TASK TO COMPLETE:
What is needed is an exact repetition of the lines from the first one in the data through the line with "the depth, the movements and plastic", with no pictures.

(Records excerpted from a collection)

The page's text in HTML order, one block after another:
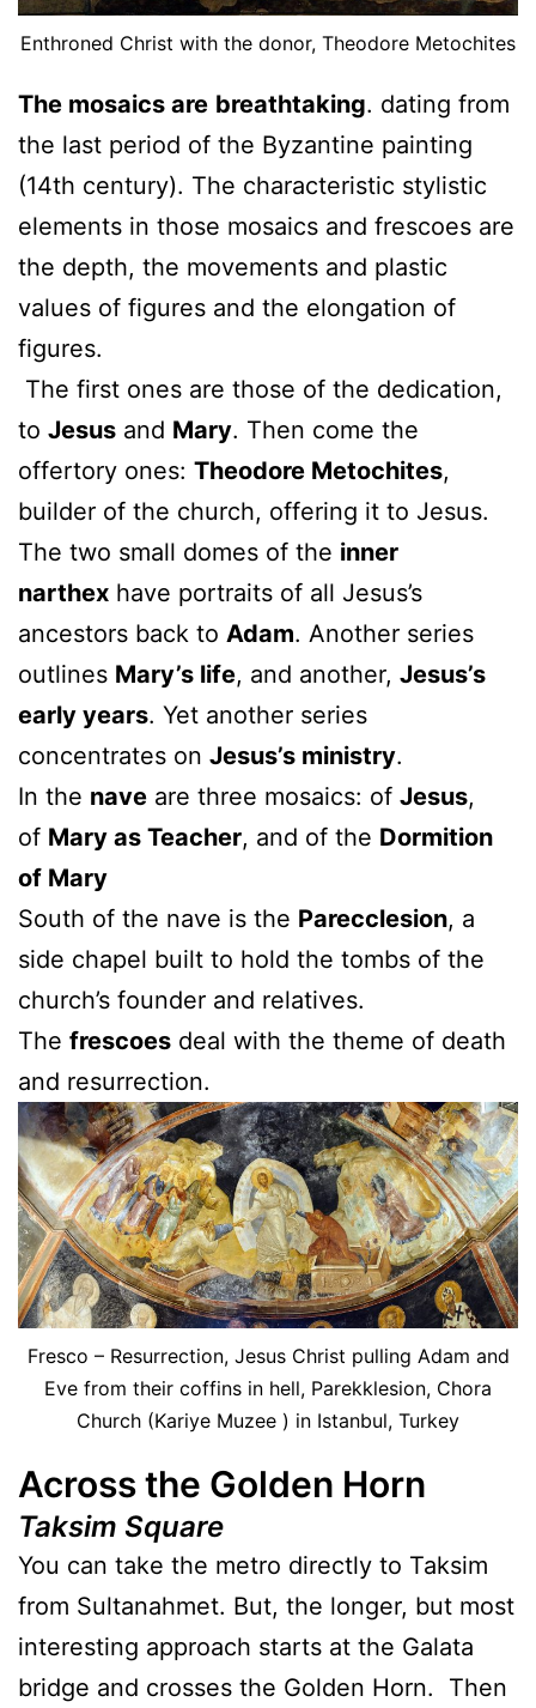
Enthroned Christ with the donor, Theodore Metochites
The mosaics are breathtaking. dating from
the last period of the Byzantine painting
(14th century). The characteristic stylistic
elements in those mosaics and frescoes are
the depth, the movements and plastic
values of figures and the elongation of
figures.
The first ones are those of the dedication,
to Jesus and Mary. Then come the
offertory ones: Theodore Metochites,
builder of the church, offering it to Jesus.
The two small domes of the inner
narthex have portraits of all Jesus’s
ancestors back to Adam. Another series
outlines Mary’s life, and another, Jesus’s
early years. Yet another series
concentrates on Jesus’s ministry.
In the nave are three mosaics: of Jesus,
of Mary as Teacher, and of the Dormition
of Mary
South of the nave is the Parecclesion, a
side chapel built to hold the tombs of the
church’s founder and relatives.
The frescoes deal with the theme of death
and resurrection.
Fresco – Resurrection, Jesus Christ pulling Adam and
Eve from their coffins in hell, Parekklesion, Chora
Church (Kariye Muzee ) in Istanbul, Turkey
Across the Golden Horn
Taksim Square
You can take the metro directly to Taksim
from Sultanahmet. But, the longer, but most
interesting approach starts at the Galata
bridge and crosses the Golden Horn. Then
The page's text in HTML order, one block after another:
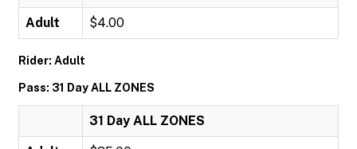
Adult $4.00
Rider: Adult
Pass: 31 Day ALL ZONES
31 Day ALL ZONES
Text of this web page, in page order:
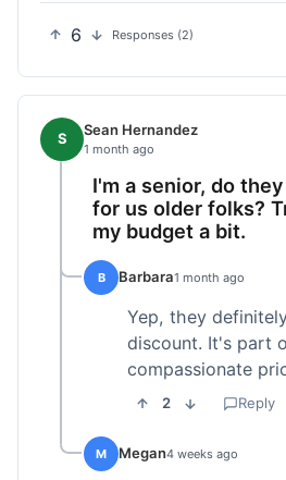
6 Responses (2)
S Sean Hernandez
1 month ago
I'm a senior, do
for us older folks?
my budget a bit.
B Barbara1 month ago
Yep, they
discount. It's part
compassionate
2 Reply
M Megan4 weeks ago
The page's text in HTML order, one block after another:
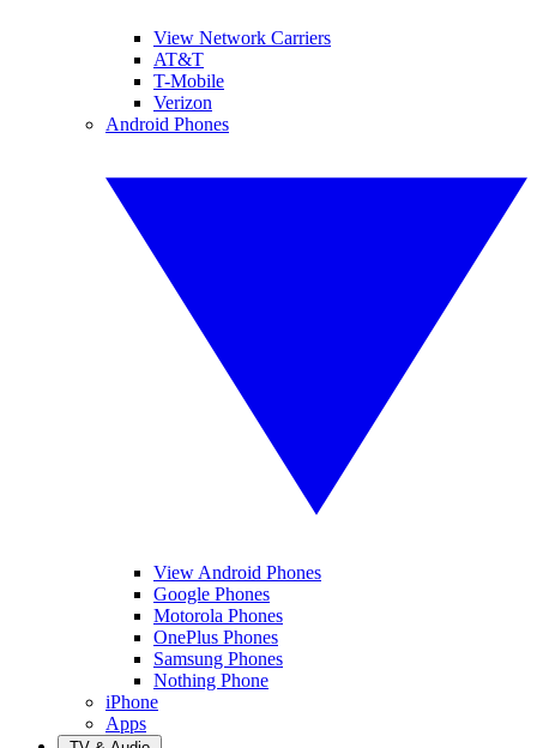
View Network Carriers
AT&T
T-Mobile
Verizon
Android Phones
View Android Phones
Google Phones
Motorola Phones
OnePlus Phones
Samsung Phones
Nothing Phone
iPhone
Apps
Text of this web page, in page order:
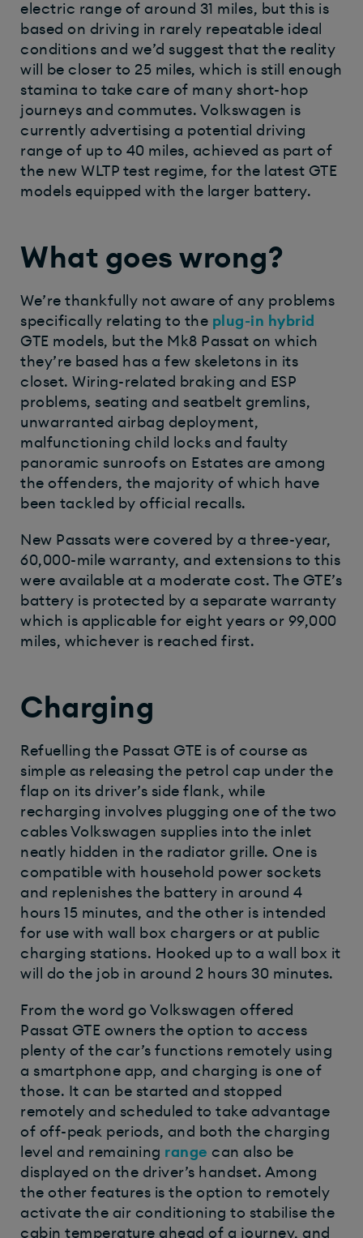
electric range of around 31 miles, but this is
based on driving in rarely repeatable ideal
conditions and we’d suggest that the reality
will be closer to 25 miles, which is still enough
stamina to take care of many short-hop
journeys and commutes. Volkswagen is
currently advertising a potential driving
range of up to 40 miles, achieved as part of
the new WLTP test regime, for the latest GTE
models equipped with the larger battery.
What goes wrong?
We’re thankfully not aware of any problems
specifically relating to the plug-in hybrid
GTE models, but the Mk8 Passat on which
they’re based has a few skeletons in its
closet. Wiring-related braking and ESP
problems, seating and seatbelt gremlins,
unwarranted airbag deployment,
malfunctioning child locks and faulty
panoramic sunroofs on Estates are among
the offenders, the majority of which have
been tackled by official recalls.
New Passats were covered by a three-year,
60,000-mile warranty, and extensions to this
were available at a moderate cost. The GTE’s
battery is protected by a separate warranty
which is applicable for eight years or 99,000
miles, whichever is reached first.
Charging
Refuelling the Passat GTE is of course as
simple as releasing the petrol cap under the
flap on its driver’s side flank, while
recharging involves plugging one of the two
cables Volkswagen supplies into the inlet
neatly hidden in the radiator grille. One is
compatible with household power sockets
and replenishes the battery in around 4
hours 15 minutes, and the other is intended
for use with wall box chargers or at public
charging stations. Hooked up to a wall box it
will do the job in around 2 hours 30 minutes.
From the word go Volkswagen offered
Passat GTE owners the option to access
plenty of the car’s functions remotely using
a smartphone app, and charging is one of
those. It can be started and stopped
remotely and scheduled to take advantage
of off-peak periods, and both the charging
level and remaining range can also be
displayed on the driver’s handset. Among
the other features is the option to remotely
activate the air conditioning to stabilise the
cabin temperature ahead of a journey, and

EXERCISE RESULT:
The page's text in HTML order, one block after another:
Enthroned Christ with the donor, Theodore Metochites
The mosaics are breathtaking. dating from
the last period of the Byzantine painting
(14th century). The characteristic stylistic
elements in those mosaics and frescoes are
the depth, the movements and plastic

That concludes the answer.